| What you should do |
Word for word, restate the lines from the start of the data below through the line containing "It's definitely worth".

(Collection entries)
BEGIN
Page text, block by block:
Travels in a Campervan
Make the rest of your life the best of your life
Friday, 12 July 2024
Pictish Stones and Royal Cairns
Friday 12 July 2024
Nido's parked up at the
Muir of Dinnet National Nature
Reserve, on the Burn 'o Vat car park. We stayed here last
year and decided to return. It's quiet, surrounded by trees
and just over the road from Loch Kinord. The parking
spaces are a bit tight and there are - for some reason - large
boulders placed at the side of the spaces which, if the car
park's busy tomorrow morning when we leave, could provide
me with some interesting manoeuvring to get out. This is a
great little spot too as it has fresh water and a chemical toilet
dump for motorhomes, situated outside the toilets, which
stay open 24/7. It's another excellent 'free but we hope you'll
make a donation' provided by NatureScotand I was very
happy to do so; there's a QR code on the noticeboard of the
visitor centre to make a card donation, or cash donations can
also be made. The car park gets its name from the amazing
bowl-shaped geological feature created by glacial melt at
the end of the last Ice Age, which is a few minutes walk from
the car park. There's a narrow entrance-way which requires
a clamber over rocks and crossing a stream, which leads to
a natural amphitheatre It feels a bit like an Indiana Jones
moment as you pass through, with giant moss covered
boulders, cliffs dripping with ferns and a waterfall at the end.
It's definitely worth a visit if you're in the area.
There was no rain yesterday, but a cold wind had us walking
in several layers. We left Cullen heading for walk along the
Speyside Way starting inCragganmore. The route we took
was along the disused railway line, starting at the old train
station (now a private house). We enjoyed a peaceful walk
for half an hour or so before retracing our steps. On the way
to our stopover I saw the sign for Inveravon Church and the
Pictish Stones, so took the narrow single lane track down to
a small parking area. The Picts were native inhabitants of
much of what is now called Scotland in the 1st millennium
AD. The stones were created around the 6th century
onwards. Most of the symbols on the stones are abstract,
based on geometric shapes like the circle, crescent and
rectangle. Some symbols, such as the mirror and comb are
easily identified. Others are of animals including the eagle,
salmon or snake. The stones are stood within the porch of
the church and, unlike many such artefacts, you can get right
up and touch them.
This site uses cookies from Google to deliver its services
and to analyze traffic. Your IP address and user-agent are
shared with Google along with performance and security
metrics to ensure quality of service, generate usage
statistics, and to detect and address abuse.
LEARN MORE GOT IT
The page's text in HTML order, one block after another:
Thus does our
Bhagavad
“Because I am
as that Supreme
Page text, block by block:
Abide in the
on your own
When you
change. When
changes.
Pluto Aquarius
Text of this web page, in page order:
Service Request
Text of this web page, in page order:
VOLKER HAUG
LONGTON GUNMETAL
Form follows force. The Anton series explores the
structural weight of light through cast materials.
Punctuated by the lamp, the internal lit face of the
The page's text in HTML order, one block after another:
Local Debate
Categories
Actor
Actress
END
| Solution to this exercise |
Page text, block by block:
Travels in a Campervan
Make the rest of your life the best of your life
Friday, 12 July 2024
Pictish Stones and Royal Cairns
Friday 12 July 2024
Nido's parked up at the
Muir of Dinnet National Nature
Reserve, on the Burn 'o Vat car park. We stayed here last
year and decided to return. It's quiet, surrounded by trees
and just over the road from Loch Kinord. The parking
spaces are a bit tight and there are - for some reason - large
boulders placed at the side of the spaces which, if the car
park's busy tomorrow morning when we leave, could provide
me with some interesting manoeuvring to get out. This is a
great little spot too as it has fresh water and a chemical toilet
dump for motorhomes, situated outside the toilets, which
stay open 24/7. It's another excellent 'free but we hope you'll
make a donation' provided by NatureScotand I was very
happy to do so; there's a QR code on the noticeboard of the
visitor centre to make a card donation, or cash donations can
also be made. The car park gets its name from the amazing
bowl-shaped geological feature created by glacial melt at
the end of the last Ice Age, which is a few minutes walk from
the car park. There's a narrow entrance-way which requires
a clamber over rocks and crossing a stream, which leads to
a natural amphitheatre It feels a bit like an Indiana Jones
moment as you pass through, with giant moss covered
boulders, cliffs dripping with ferns and a waterfall at the end.
It's definitely worth a visit if you're in the area.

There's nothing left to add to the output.